━━ Data for analysis ━━
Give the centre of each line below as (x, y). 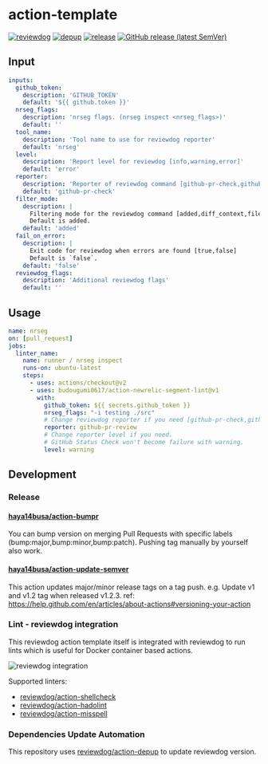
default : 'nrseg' (51, 147)
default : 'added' (51, 229)
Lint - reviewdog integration (63, 624)
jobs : (17, 346)
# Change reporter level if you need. (108, 435)
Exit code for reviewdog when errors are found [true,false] (133, 250)
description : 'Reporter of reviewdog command (100, 184)
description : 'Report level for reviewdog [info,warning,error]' (134, 162)
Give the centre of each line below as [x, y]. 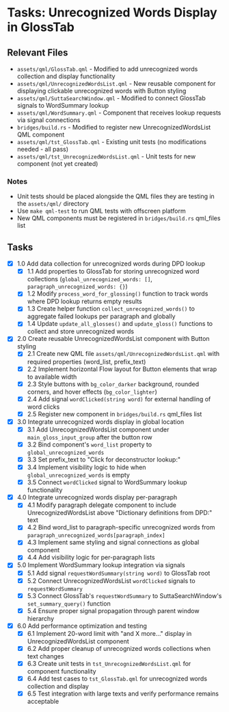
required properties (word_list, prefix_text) [86, 361]
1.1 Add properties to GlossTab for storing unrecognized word [113, 272]
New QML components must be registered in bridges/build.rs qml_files [119, 218]
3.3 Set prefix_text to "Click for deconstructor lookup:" [104, 459]
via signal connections [49, 120]
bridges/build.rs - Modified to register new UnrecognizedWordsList [114, 127]
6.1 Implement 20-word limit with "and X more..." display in [109, 633]
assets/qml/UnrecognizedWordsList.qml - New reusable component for [116, 83]
━━━
What is needed here is an exact transcription of every record above, with images excluded.

Give the centre of each line below as (x, y). 
default : 'nrseg' (51, 147)
default : 'added' (51, 229)
Lint - reviewdog integration (63, 624)
jobs : (17, 346)
# Change reporter level if you need. (108, 435)
Exit code for reviewdog when errors are found [true,false] (133, 250)
description : 'Reporter of reviewdog command (100, 184)
description : 'Report level for reviewdog [info,warning,error]' (134, 162)
Give the centre of each line below as [x, y]. 
required properties (word_list, prefix_text) [86, 361]
1.1 Add properties to GlossTab for storing unrecognized word [113, 272]
New QML components must be registered in bridges/build.rs qml_files [119, 218]
3.3 Set prefix_text to "Click for deconstructor lookup:" [104, 459]
via signal connections [49, 120]
bridges/build.rs - Modified to register new UnrecognizedWordsList [114, 127]
6.1 Implement 20-word limit with "and X more..." display in [109, 633]
assets/qml/UnrecognizedWordsList.qml - New reusable component for [116, 83]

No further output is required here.